Miranda Gultom and Aulia Pohan are also implicated in the scandal but this was no obstacle to their reappointment to their current BI positions in 2001.

Dislodging the rotund career central banker is no certainty and the man himself has remained tightlipped on his renomination prospects.

New Deal The BLBI mess is now at a turning point as the government and BI push ahead with plans to cover the enormous cost of the bailout through the issuance of so-called Capital Maintenance Notes (CMN).

Having failed to agree on the division of responsibility over the BLBI program and the bank recapitalization bonds issued at the time, the two parties have already proposed at least three mechanisms for covering the debt at the central bank.

Now, as Finance Minister Boediono admitted to the press Thursday, the government has run out of ideas and the CMN issuance must go ahead – even if it means undertaking the messy task of rewriting the central bank law.
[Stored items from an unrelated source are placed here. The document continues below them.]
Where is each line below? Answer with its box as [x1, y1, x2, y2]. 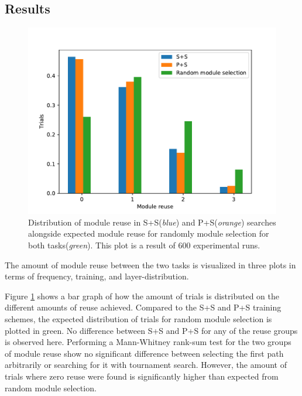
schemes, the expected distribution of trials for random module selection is [5, 312, 272, 325]
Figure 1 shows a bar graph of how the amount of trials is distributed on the [5, 289, 280, 302]
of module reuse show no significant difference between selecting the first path [5, 347, 284, 359]
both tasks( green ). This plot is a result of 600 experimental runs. [28, 238, 260, 251]
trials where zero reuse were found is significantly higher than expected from [5, 370, 279, 382]
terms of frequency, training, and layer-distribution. [5, 270, 189, 282]
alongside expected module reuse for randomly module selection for [28, 227, 269, 240]
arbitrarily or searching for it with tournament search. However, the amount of [5, 359, 287, 371]
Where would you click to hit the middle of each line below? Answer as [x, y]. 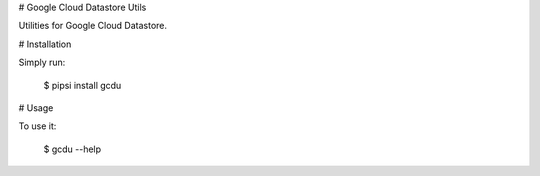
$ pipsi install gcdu [82, 85]
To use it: [37, 126]
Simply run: [42, 62]
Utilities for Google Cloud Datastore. [93, 26]
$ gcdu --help [72, 149]
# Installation [45, 44]
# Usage [36, 107]
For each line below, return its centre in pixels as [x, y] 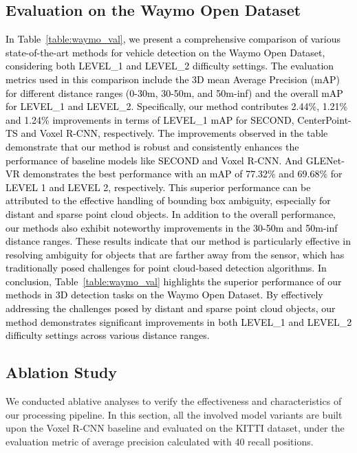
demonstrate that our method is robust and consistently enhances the [152, 146]
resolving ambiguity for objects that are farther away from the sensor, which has [175, 254]
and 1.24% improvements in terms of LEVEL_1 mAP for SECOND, [150, 119]
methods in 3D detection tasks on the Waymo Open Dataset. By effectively [164, 295]
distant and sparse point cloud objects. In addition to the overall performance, [171, 213]
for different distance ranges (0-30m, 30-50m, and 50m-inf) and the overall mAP [174, 92]
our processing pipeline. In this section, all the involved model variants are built [174, 414]
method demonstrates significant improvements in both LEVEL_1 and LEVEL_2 [179, 321]
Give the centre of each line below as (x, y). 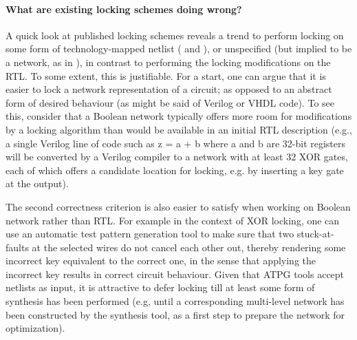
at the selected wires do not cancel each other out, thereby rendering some (189, 247)
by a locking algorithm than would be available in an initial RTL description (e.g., (179, 129)
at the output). (37, 183)
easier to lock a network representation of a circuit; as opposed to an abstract (169, 89)
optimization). (35, 328)
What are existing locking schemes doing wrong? (124, 9)
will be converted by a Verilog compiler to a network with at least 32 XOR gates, (177, 157)
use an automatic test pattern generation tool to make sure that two (150, 234)
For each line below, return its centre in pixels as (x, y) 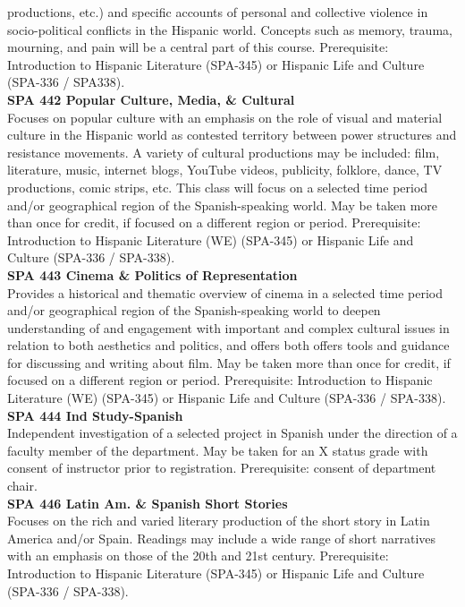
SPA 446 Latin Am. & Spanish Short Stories (148, 503)
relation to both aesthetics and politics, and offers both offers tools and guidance (228, 345)
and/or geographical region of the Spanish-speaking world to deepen (194, 310)
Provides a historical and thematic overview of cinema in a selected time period (225, 292)
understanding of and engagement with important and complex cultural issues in (228, 327)
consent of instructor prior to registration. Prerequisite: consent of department (222, 468)
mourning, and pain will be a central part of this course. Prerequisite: (198, 47)
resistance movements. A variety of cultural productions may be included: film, (224, 152)
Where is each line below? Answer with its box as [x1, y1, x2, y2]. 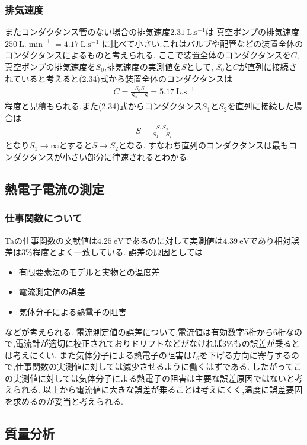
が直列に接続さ [238, 61, 297, 72]
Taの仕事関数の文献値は [5, 234, 97, 246]
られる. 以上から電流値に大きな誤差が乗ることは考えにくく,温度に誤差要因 [12, 383, 303, 396]
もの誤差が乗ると [233, 337, 300, 349]
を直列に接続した [227, 100, 294, 112]
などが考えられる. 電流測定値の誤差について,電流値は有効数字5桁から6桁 [5, 325, 286, 338]
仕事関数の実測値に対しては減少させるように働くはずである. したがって [15, 360, 293, 373]
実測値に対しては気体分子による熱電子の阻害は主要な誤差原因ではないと [12, 371, 295, 384]
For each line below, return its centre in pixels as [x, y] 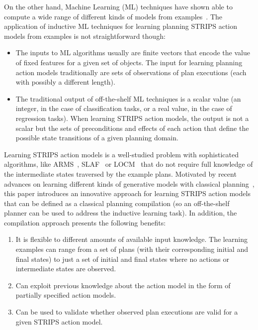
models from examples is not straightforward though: [85, 36]
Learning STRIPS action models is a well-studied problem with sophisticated [121, 154]
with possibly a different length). [65, 82]
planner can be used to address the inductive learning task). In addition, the [121, 213]
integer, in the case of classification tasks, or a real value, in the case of [124, 108]
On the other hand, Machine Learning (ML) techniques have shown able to [118, 6]
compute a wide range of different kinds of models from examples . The [113, 16]
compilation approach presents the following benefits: [85, 222]
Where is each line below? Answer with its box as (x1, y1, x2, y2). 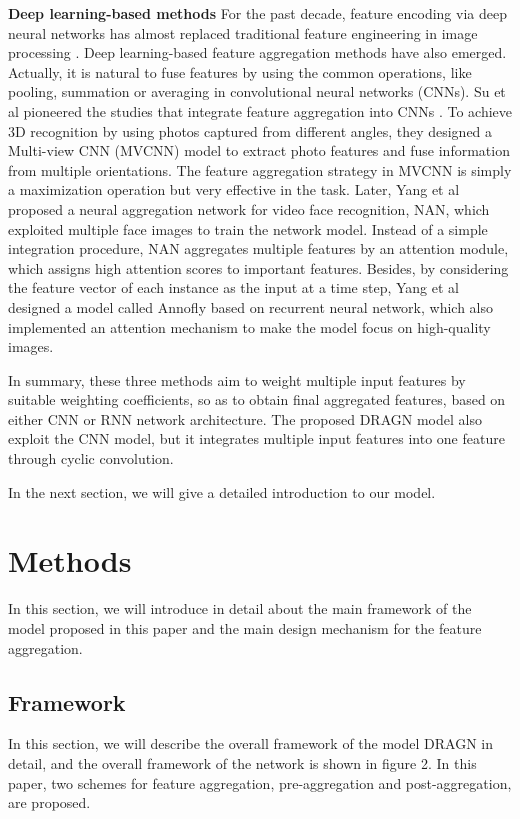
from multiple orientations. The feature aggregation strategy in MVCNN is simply (8, 159, 512, 180)
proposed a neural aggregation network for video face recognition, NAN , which (8, 198, 490, 219)
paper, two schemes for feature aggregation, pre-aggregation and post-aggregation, (8, 772, 512, 793)
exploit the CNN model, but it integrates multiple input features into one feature (8, 428, 505, 449)
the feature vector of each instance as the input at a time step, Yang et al (8, 277, 459, 298)
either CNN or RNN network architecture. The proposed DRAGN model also (8, 408, 482, 429)
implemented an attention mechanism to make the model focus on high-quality (8, 316, 491, 337)
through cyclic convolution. (8, 448, 174, 469)
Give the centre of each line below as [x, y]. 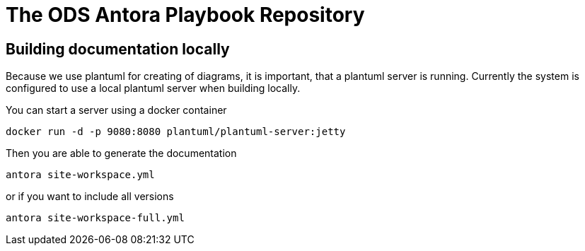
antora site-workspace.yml [80, 175]
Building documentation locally [118, 49]
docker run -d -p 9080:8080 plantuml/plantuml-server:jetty [176, 132]
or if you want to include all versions [90, 197]
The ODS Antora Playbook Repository [185, 15]
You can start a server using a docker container [116, 110]
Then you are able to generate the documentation [121, 153]
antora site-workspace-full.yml [95, 218]
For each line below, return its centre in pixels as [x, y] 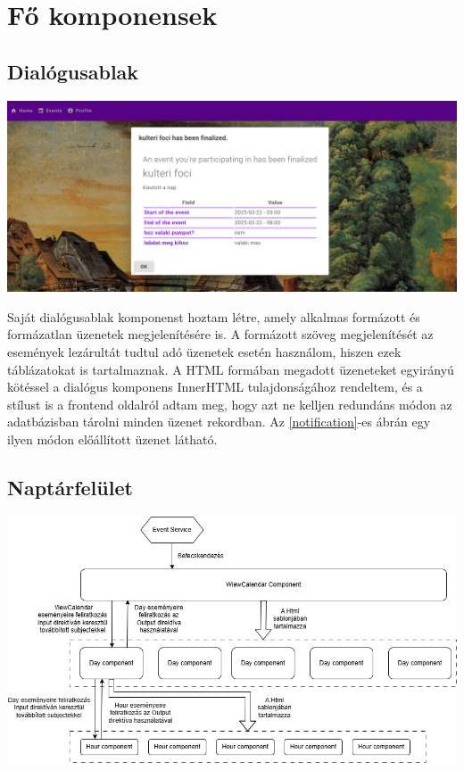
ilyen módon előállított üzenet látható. [112, 439]
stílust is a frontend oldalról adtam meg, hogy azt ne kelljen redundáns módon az [230, 404]
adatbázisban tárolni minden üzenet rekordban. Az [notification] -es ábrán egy [219, 422]
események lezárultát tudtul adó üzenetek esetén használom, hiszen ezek [204, 351]
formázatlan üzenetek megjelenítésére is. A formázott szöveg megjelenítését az [220, 334]
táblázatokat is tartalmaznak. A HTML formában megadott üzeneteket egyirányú [231, 369]
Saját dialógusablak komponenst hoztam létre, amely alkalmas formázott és [214, 316]
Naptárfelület [70, 487]
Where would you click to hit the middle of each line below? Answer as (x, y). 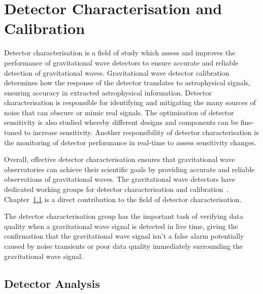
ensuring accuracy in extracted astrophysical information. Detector (108, 92)
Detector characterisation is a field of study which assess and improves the (120, 53)
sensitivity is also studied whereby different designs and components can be (121, 122)
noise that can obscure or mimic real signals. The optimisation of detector (119, 112)
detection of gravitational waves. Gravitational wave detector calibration (117, 72)
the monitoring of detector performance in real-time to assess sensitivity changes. (130, 142)
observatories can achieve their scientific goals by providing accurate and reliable (129, 169)
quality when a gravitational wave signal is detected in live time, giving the (121, 226)
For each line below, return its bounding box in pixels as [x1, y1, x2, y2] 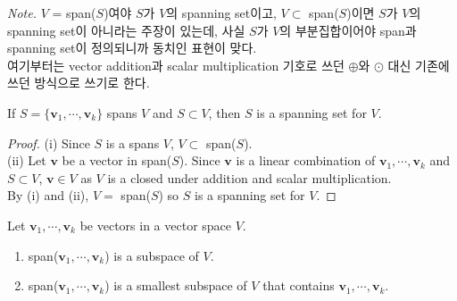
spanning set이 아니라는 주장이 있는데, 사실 [7, 21, 245, 39]
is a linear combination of [236, 151, 376, 170]
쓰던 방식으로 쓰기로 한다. [7, 73, 150, 92]
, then [208, 103, 241, 121]
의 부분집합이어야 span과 [279, 21, 417, 39]
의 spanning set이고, [166, 4, 277, 21]
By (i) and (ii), [7, 186, 89, 205]
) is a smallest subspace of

As revealed last week, BI and the government agreed to a package with several points, among them an agreement on the BLBI funds in question – Rp159 trillion – and an agreement not to verify the accuracy of that total.

Boediono said the State Audit Board (BPK) had already verified the figure but this has not stopped critics accusing the parties of attempting to fudge the extent of the BLBI disaster, reported detikcom.

The agreement also attempted to allow leeway in servicing the debt and maintaining the liquidity of the central bank.

Under the proposal, if BI's capital ratio falls below 5%, the government is obliged to inject funds from the state budget to meet the minimum 5% requirement.

On the other hand, if the ratio increases to over 8%, the surplus would then be used to retire outstanding CMN.

The central bank is also not obliged to pay interest on the CMN papers it holds, is not subject to tax in the event of a surplus and no longer sets aside 30% of its surplus for 'appropriated reserves'.

The government stands to ease its fiscal burden under the deal because it does not have to pay interest on the debt and has delayed retiring the debt at the central bank.

However, the provisions for the CMN conflict with the central bank law, particularly Article 62, reported detikcom.

The article allows for only 'appropriated surplus' and general surplus with no mention of any other mechanism. In addition, the article states that BI's minimum reserves must be maintained at Rp2 trillion. That is, not defined in terms of the bank's capital ratio.

BPK has raised these and other issues numerous times and has objected to the proposal's lack of clarity on issues such as the unclear timeframe and lost interest.

The Finance Minister is adamant the CMN solution will go ahead but prolonged reviews and debate, with the BPK in particular, are expected.